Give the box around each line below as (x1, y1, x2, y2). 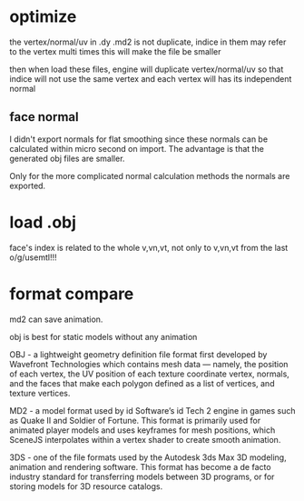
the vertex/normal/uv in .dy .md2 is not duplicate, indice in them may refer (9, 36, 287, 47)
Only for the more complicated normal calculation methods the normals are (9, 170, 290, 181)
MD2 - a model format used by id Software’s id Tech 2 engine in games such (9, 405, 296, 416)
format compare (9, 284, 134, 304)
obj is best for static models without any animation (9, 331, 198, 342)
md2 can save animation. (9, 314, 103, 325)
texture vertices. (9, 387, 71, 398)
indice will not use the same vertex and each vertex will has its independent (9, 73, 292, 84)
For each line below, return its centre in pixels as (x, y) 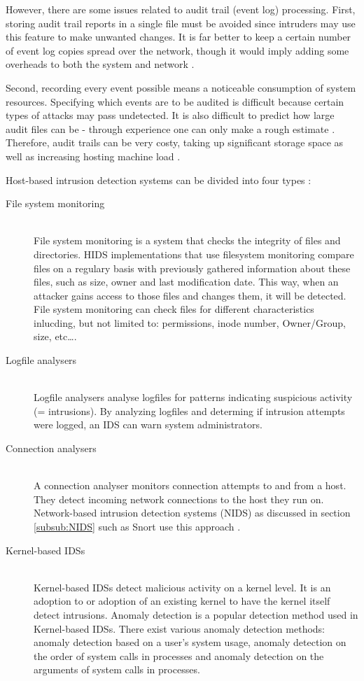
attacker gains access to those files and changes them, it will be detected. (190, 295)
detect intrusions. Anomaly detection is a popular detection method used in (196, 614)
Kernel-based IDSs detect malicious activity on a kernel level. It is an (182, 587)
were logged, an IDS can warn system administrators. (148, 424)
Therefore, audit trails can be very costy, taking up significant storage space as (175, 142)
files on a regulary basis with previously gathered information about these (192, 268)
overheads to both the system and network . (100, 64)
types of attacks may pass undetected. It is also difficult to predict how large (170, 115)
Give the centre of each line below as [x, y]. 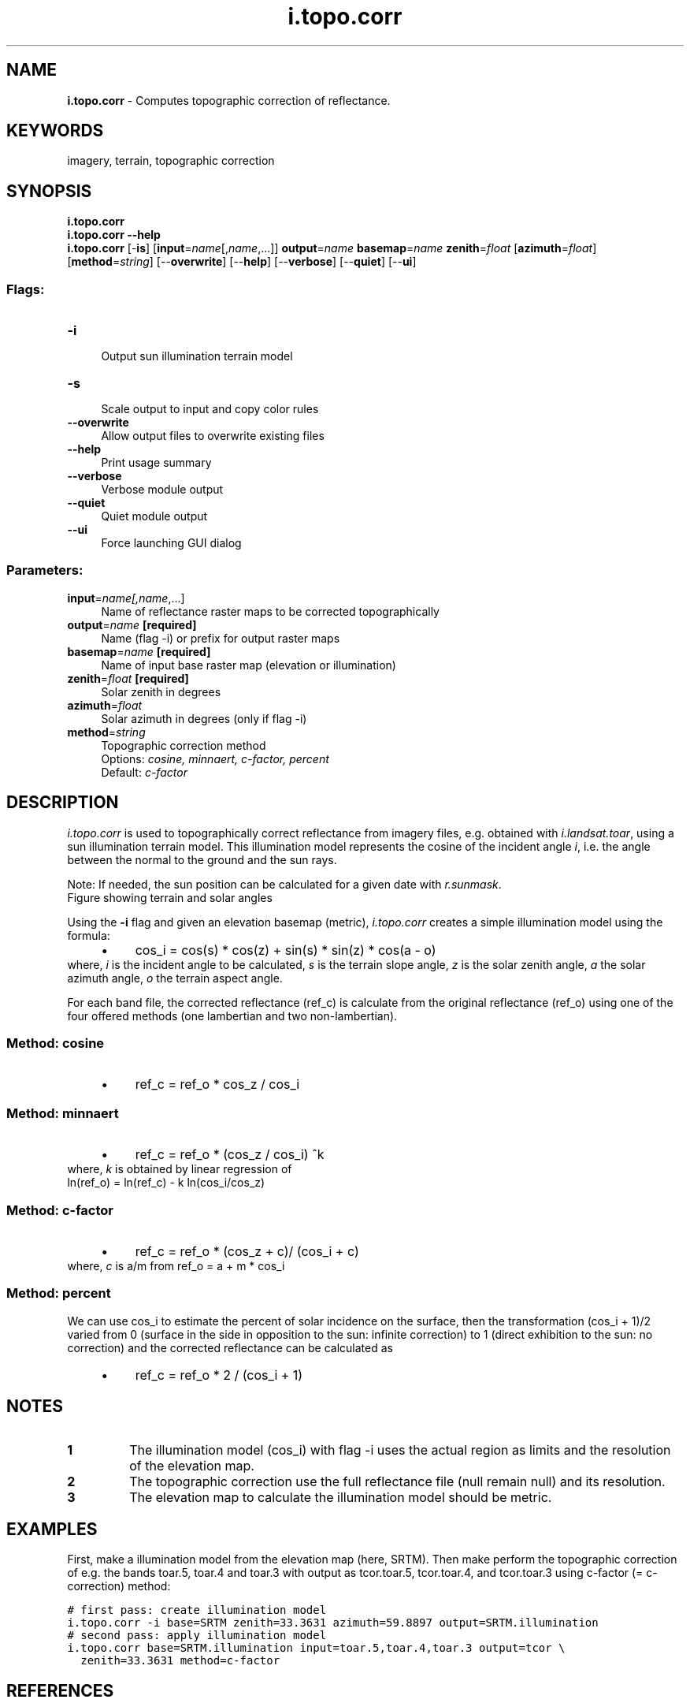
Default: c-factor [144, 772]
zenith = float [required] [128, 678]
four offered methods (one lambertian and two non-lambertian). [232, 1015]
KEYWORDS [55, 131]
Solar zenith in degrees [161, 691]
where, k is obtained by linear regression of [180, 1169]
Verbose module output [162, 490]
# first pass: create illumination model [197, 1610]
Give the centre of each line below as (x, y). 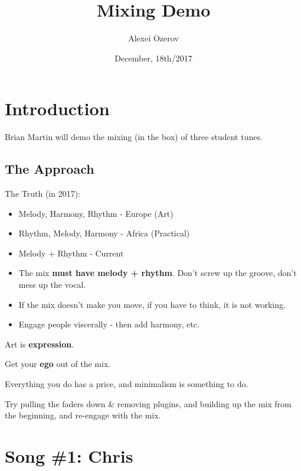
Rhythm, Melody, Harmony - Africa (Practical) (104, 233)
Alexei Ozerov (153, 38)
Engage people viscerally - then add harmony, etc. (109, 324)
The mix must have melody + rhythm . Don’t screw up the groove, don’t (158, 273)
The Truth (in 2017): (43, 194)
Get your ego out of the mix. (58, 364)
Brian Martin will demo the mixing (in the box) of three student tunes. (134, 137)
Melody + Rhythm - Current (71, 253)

-------------------------

### Problem requirements
Copy all lines of the preceding data that hold the word "files".

### Task response
attacker gains access to those files and changes them, it will be detected. (190, 295)
files on a regulary basis with previously gathered information about these (192, 268)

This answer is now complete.